Little Red Shed

Little Red Shed

Monday, March 19, 2012

Israel and Glass

I spent three weeks of this past January in Israel, "chaperoning" (for lack of a better word) a Hamline undergraduate class studying the Israeli Arab conflict.  We almost literally (and the writing teachers cringe) visited the four corners of the country, to say the trip was interesting is a major understatement.  Hamline instructor, Nurith, and our Israeli guide, Amir, lead the class.  Amir lives in a beautiful home with gorgeous big windows that gaze the outer edges of Jerusalem. Lots of light, even on the stormy day we visited, and I now had a plan.

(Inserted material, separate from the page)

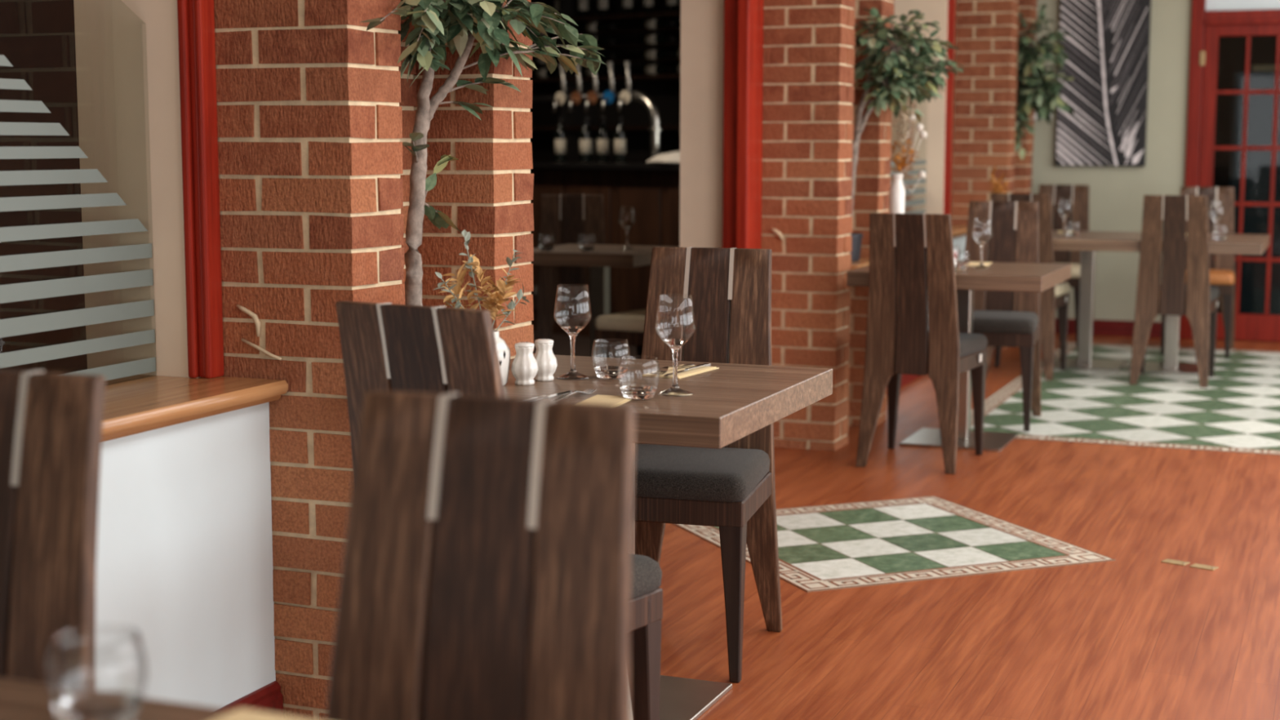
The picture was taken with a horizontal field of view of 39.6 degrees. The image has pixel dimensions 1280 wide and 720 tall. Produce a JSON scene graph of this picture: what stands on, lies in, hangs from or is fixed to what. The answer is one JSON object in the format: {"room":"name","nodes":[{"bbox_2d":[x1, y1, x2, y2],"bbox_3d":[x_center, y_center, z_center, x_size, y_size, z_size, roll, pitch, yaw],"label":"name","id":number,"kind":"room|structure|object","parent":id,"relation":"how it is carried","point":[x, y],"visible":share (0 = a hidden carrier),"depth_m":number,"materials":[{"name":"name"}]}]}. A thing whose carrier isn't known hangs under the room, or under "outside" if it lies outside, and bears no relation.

Days later, as we traveled South on highway 90 along the border with Jordan, we stopped to visit a memorial, Andartat Habikaa, high on a hill and dedicated to a group of Israeli soldiers killed in battle near here in the late 1960's (pictured below) .
While our group gathered to hear the history of the area I spotted a green bottle halfway down the side of the hill on which the memorial stood.  Needless to say I climbed down and got that bottle.  With the exception of a dozen or so flies no longer among the living, the bottle was in nice shape, didn't even have a label I'd have to remove.  Then while in Tel Aviv a few days later I found a nice aqua blue bottle, I took that as well.  Now I would need just one additional color, this I would locate in the flea market in Jaffa the day we were to fly home, a brown glass cup purchased from a vendor for about $3.00.

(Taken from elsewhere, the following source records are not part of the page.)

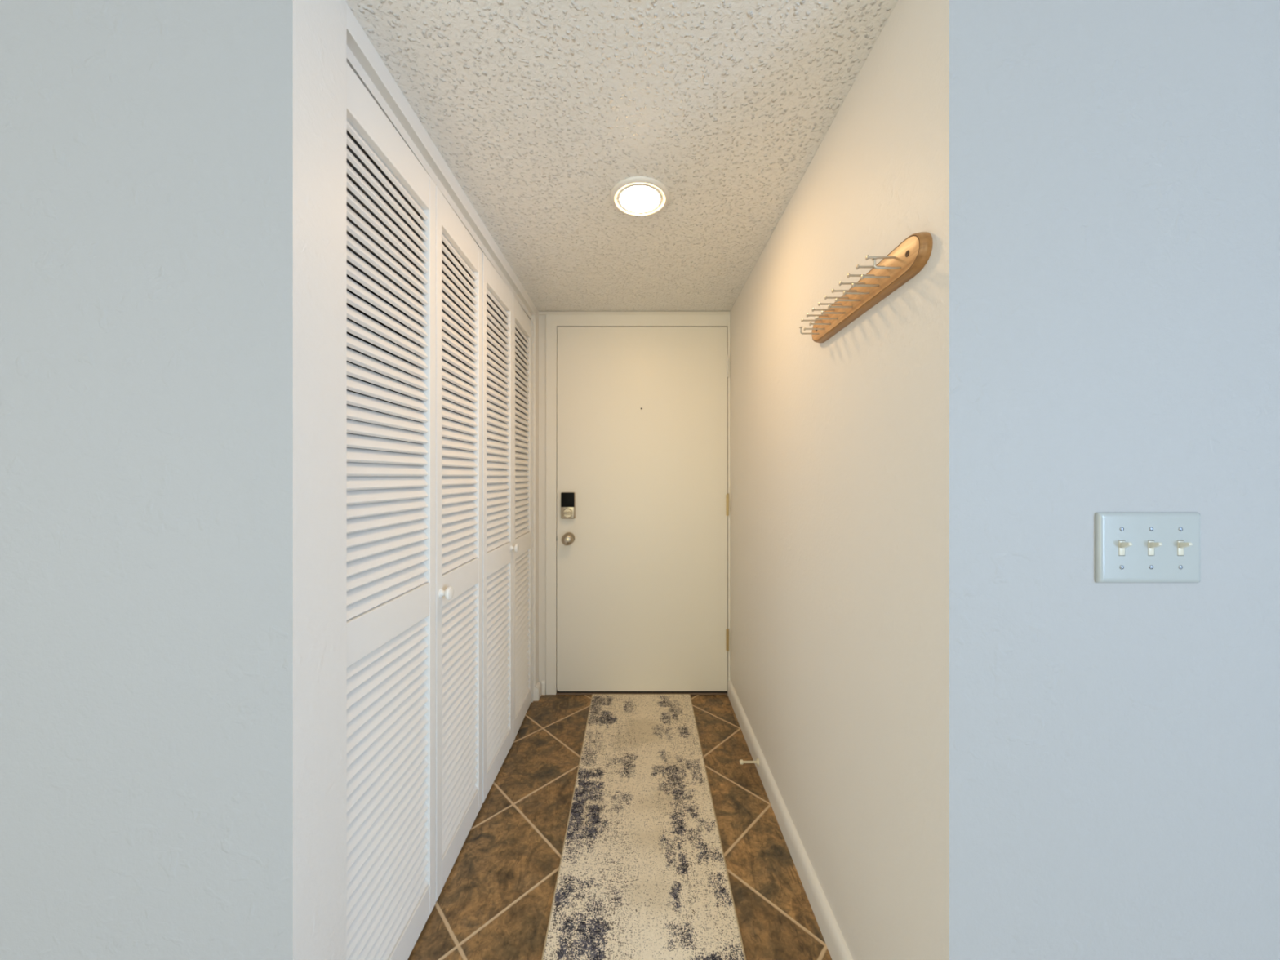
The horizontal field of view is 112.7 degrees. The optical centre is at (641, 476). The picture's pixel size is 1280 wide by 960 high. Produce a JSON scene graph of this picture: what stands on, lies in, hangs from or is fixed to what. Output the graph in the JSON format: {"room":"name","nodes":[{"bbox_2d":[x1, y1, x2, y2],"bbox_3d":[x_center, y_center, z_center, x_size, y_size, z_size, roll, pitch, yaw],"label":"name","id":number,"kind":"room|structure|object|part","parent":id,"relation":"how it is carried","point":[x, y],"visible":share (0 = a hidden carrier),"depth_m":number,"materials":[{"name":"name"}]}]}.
{"room":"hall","nodes":[
{"label":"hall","id":0,"kind":"room"},
{"bbox_2d":[346,262,408,453],"bbox_3d":[-1.300,0.146,1.644,0.100,2.115,1.712,0,0,0],"label":"wall","id":1,"kind":"structure","parent":0,"point":[348,276],"depth_m":2.00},
{"bbox_2d":[408,306,538,701],"bbox_3d":[-0.908,0.146,2.393,0.683,2.115,0.215,0,0,0],"label":"wall","id":2,"kind":"structure","parent":0,"point":[535,317],"depth_m":2.29,"materials":[{"name":"white paint"}]},
{"bbox_2d":[524,320,533,702],"bbox_3d":[-0.600,0.186,2.276,0.045,2.037,0.017,0,0,0],"label":"trim","id":3,"kind":"structure","parent":2,"relation":"attached to","point":[531,321],"depth_m":2.27,"materials":[{"name":"white paint"}]},
{"bbox_2d":[407,693,831,959],"bbox_3d":[-0.365,1.244,1.560,1.970,0.080,2.200,0,0,0],"label":"floor","id":4,"kind":"structure","parent":0,"point":[495,901],"depth_m":1.36,"materials":[{"name":"brown tile"}]},
{"bbox_2d":[555,691,727,694],"bbox_3d":[0.006,1.200,2.423,0.951,0.008,0.154,0,0,0],"label":"threshold","id":5,"kind":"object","parent":4,"relation":"on","point":[557,693],"depth_m":2.35,"materials":[{"name":"brown wood"}]},
{"bbox_2d":[541,693,746,959],"bbox_3d":[0.000,1.200,1.431,0.541,0.006,1.829,0,0,0],"label":"runner rug","id":6,"kind":"object","parent":4,"relation":"on","point":[642,873],"visible":1,"depth_m":1.36,"materials":[{"name":"beige fabric"}]},
{"bbox_2d":[345,0,897,311],"bbox_3d":[-0.365,-0.951,1.612,1.970,0.080,1.796,0,0,0],"label":"ceiling","id":7,"kind":"structure","parent":0,"point":[537,109],"depth_m":1.09,"materials":[{"name":"white paint"}]},
{"bbox_2d":[609,176,669,216],"bbox_3d":[-0.004,-0.903,1.392,0.194,0.016,0.194,0,0,0],"label":"recessed light","id":8,"kind":"object","parent":7,"relation":"in","point":[636,196],"visible":1,"depth_m":1.37,"materials":[{"name":"white paint"}]},
{"bbox_2d":[619,186,660,212],"bbox_3d":[-0.004,-0.901,1.392,0.132,0.012,0.132,0,0,0],"label":"diffuser","id":9,"kind":"object","parent":8,"relation":"attached to","point":[632,198],"depth_m":1.38,"materials":[{"name":"white"}]},
{"bbox_2d":[538,314,730,694],"bbox_3d":[-0.037,0.146,2.430,1.059,2.115,0.140,0,0,0],"label":"door jamb","id":10,"kind":"structure","parent":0,"point":[542,318],"depth_m":2.36,"materials":[{"name":"white paint"}]},
{"bbox_2d":[538,311,730,315],"bbox_3d":[-0.037,-0.899,2.357,1.059,0.016,0.006,0,0,0],"label":"trim","id":11,"kind":"structure","parent":10,"relation":"attached to","point":[540,313],"depth_m":2.35,"materials":[{"name":"white paint"}]},
{"bbox_2d":[556,326,728,693],"bbox_3d":[0.008,0.185,2.337,0.950,2.021,0.110,0,0,0],"label":"door","id":12,"kind":"structure","parent":10,"relation":"in","point":[642,497],"depth_m":2.35,"materials":[{"name":"white paint"}]},
{"bbox_3d":[-0.398,0.342,2.313,0.065,0.065,0.062,0,0,0],"label":"knob","id":13,"kind":"part","parent":12,"relation":"part of","materials":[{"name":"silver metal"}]},
{"bbox_2d":[0,0,1279,959],"bbox_3d":[0.100,-0.016,1.591,6.200,2.440,1.819,0,0,0],"label":"wall","id":14,"kind":"structure","parent":0,"point":[975,744],"depth_m":0.69,"materials":[{"name":"grey paint"}]},
{"bbox_2d":[346,4,535,319],"bbox_3d":[-0.612,-0.873,1.553,0.090,0.076,1.464,0,0,0],"label":"trim","id":15,"kind":"structure","parent":14,"relation":"attached to","point":[362,57],"depth_m":1.10,"materials":[{"name":"white paint"}]},
{"bbox_2d":[346,62,482,959],"bbox_3d":[-0.575,0.189,1.173,0.066,2.010,0.751,0,0,0],"label":"louvered closet door","id":16,"kind":"structure","parent":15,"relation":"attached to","point":[415,522],"depth_m":1.06,"materials":[{"name":"white paint"}]},
{"bbox_3d":[-0.558,0.335,1.222,0.032,0.038,0.038,0,0,0],"label":"knob","id":17,"kind":"part","parent":16,"relation":"part of","materials":[{"name":"white ceramic"}]},
{"bbox_2d":[482,252,531,803],"bbox_3d":[-0.575,0.189,1.907,0.068,2.010,0.704,0,0,0],"label":"louvered closet door","id":18,"kind":"structure","parent":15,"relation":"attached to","point":[507,484],"depth_m":1.81,"materials":[{"name":"white paint"}]},
{"bbox_3d":[-0.556,0.316,1.877,0.032,0.038,0.038,0,0,1],"label":"knob","id":19,"kind":"part","parent":18,"relation":"part of","materials":[{"name":"white ceramic"}]},
{"bbox_2d":[535,680,546,701],"bbox_3d":[-0.547,1.167,2.323,0.040,0.073,0.074,0,0,0],"label":"baseboard","id":20,"kind":"structure","parent":14,"relation":"attached to","point":[538,687],"depth_m":2.33,"materials":[{"name":"white paint"}]},
{"bbox_2d":[739,758,759,765],"bbox_3d":[0.437,1.158,1.728,0.076,0.027,0.027,0,0,0],"label":"door stop","id":21,"kind":"object","parent":14,"relation":"attached to","point":[741,762],"visible":1,"depth_m":1.72,"materials":[{"name":"beige plastic"}]},
{"bbox_3d":[0.440,1.158,1.728,0.057,0.008,0.008,0,0,0],"label":"rod","id":22,"kind":"part","parent":21,"relation":"part of","materials":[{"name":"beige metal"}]},
{"bbox_2d":[727,680,853,959],"bbox_3d":[0.484,1.163,1.515,0.016,0.083,1.664,0,0,0],"label":"baseboard","id":23,"kind":"structure","parent":14,"relation":"attached to","point":[837,946],"depth_m":1.31,"materials":[{"name":"white paint"}]},
{"bbox_2d":[799,231,933,342],"bbox_3d":[0.456,-0.394,0.953,0.073,0.069,0.467,0,0,0],"label":"peg rack","id":24,"kind":"object","parent":14,"relation":"attached to","point":[909,257],"visible":1,"depth_m":0.85,"materials":[{"name":"brown wood"}]},
{"bbox_2d":[1094,511,1200,582],"bbox_3d":[0.807,0.114,0.671,0.164,0.112,0.019,0,0,0],"label":"light switch","id":25,"kind":"object","parent":14,"relation":"attached to","point":[1131,547],"visible":1,"depth_m":0.67,"materials":[{"name":"white plastic"}]}
]}

Once home, and with hammer, I broke the two bottles and the cup into many pieces and melted all in my kiln.  From there the pieces were cut to shape and placed onto the frames as you see them below, the green bottle provides the stem, the blue bottle the petals, and the brown cup the bud (the background colors I already had at home).   It's not really possible to see in these pictures, but I think both pieces turned out nicely since the chunks of glass that make up the flowers are thicker, giving a bit of a 3D effect.  So from glass collected in the beautiful country of Israel come four beautiful flowers.  My first "international" pieces!  And my hope, the one in yellow looks nice in a big bright window gazing the outer edges of Jerusalem.